I knew I would be gone for at least a month or two and being the dork, I couldn't help but wonder how I was going to cover all the syllabus I would be missing. Sebastian must have rolled his eyes when I mentioned this point.

He offered me two options. He could enroll me in the school's distance program for the time being or he could talk to the principal of the school of the area I wanted to go to. I could join the school for the time being and not miss out on any syllabus. Being the suck-up I was I decided I wanted both of the options. That way I wouldn't be giving up on my schooling experience and still know what syllabus was being covered back home.

I was worried about Harper coming after me because if he found me then all this trouble would have been for nothing. It pained me to imagine being away from him but I knew it needed to be done. I had no idea if we would ever work out in the future but I knew we were toxic right now. Harper wouldn't let me go if he even had a whiff of what we were planning, even though he would agree with the reasoning. Werewolf alphas were crazy that way.
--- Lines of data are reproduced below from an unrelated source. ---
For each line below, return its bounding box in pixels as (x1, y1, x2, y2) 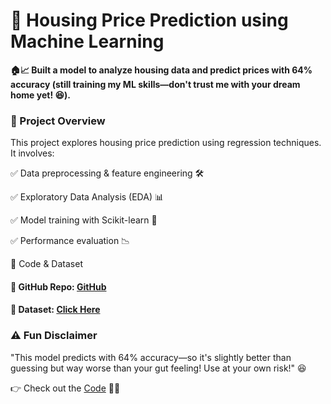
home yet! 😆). (10, 89, 71, 101)
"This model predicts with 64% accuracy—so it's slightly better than (10, 351, 292, 363)
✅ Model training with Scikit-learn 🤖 (10, 214, 158, 226)
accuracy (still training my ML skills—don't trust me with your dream (10, 78, 301, 90)
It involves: (10, 147, 55, 159)
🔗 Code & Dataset (10, 258, 83, 270)
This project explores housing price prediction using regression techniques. (10, 137, 322, 149)
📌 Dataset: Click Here (10, 304, 101, 316)
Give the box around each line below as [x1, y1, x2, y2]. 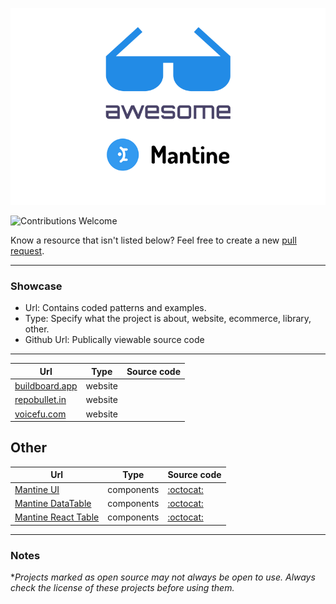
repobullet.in [14, 394, 67, 406]
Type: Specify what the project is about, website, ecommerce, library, [24, 313, 312, 325]
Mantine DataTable [14, 497, 92, 509]
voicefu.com [14, 408, 67, 420]
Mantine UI [14, 483, 60, 495]
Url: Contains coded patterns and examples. [24, 302, 207, 314]
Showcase [10, 279, 63, 293]
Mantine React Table [14, 511, 100, 523]

Sebastian hesitated before answering this doubt of mine. I knew he couldn't promise that the trip would be a secret from Harper. Sooner or later, Harper would come to know about my departure. The both of us had an idea how Harper would react to such a condition and neither of us wanted to witness it.

So, Sebastian promised me the only thing that he could, that he would try to contain him as much as possible.
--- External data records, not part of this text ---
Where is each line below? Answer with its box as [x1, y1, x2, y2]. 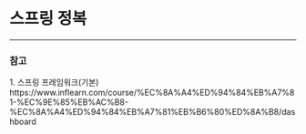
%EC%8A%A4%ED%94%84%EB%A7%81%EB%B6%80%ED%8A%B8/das [9, 107, 296, 118]
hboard [9, 116, 36, 128]
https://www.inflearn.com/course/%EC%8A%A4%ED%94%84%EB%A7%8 [9, 88, 295, 98]
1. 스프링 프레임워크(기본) [9, 77, 99, 88]
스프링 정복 [9, 8, 87, 29]
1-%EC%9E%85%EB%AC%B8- [9, 97, 129, 108]
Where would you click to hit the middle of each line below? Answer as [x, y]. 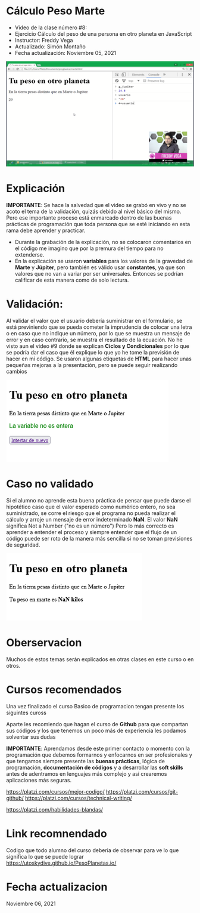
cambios [17, 371]
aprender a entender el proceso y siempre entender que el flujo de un [92, 532]
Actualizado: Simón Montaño [50, 47]
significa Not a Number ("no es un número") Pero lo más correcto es [90, 526]
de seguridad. [23, 545]
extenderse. [29, 254]
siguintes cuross [26, 712]
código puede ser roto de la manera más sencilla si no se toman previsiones [99, 538]

Sebastian had earlier mentioned that the destination options were open to me and I knew I wanted to get created on that front, at least. I wasn't a total sucker.
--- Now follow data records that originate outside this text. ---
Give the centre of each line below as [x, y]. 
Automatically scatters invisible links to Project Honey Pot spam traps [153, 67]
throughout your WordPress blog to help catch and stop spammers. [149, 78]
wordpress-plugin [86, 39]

"I have always wanted to see New York. Or maybe San Diego. Or Nashville. Someplace Nice." I had already started daydreaming about soaking up the sun on one of the Californian beaches.

A sigh was my only response and alarm bells started ringing in my head.

"You can't go that far, Zara."

"Well, why the hell not?" 

Another sigh. "Because of the bond."

Well, fuck the bond.

"Your mate bond is still new and you're already having problems. Cue in distance and it will cause you gut-wrenching pain as the days progress. The bond will want you to be near to your mate, and do things that I believe you will regret later."

Well, if you knew about this part, why didn't you tell me about it before? What good is putting distance between me and Harper, if I couldn't put enough of it?! 

"Then where do you suggest I go?" I sighed and rubbed my temple to calm the frustration and helplessness boiling inside me.

"I think your best bet would be Mylta!" I could sense the hesitation in Sebastian's voice and for good reason.

The second nearest city to Arada was a day away and was more of a quiet little town. Mylta was a budding coastal town that had the most beautiful beaches ever. The coastal town, Mylta was a favorite spot for us Aradans to vacation.

Like I said, it was only a day's drive away. I wanted to put more distance between me and Harper and Sebastian knew it too. I wanted to go somewhere where Harper couldn't travel on a whim and catch up to me.

Well, it was as good as I was going to get.

"Where are you going to stay?" 

"I could rent an apartment," I said, hesitantly but I knew it wasn't going to be that easy. No one gave accommodation to minors and that was exactly what I was.

"Zara, I know your sister is attending her college there and I know that she's also rented an apartment." Oh god, no. 

I didn't like where this was going.

"I don't want to stay with her," I mumbled but I didn't get my way because the bastard used compulsion on me. In his defense, he told me that he would feel much better if I stayed with my sister, instead of being alone.

So, here I was, driving in my BMW, on my way to my sister's place, sighing every second, already dreading what the future had in store for me.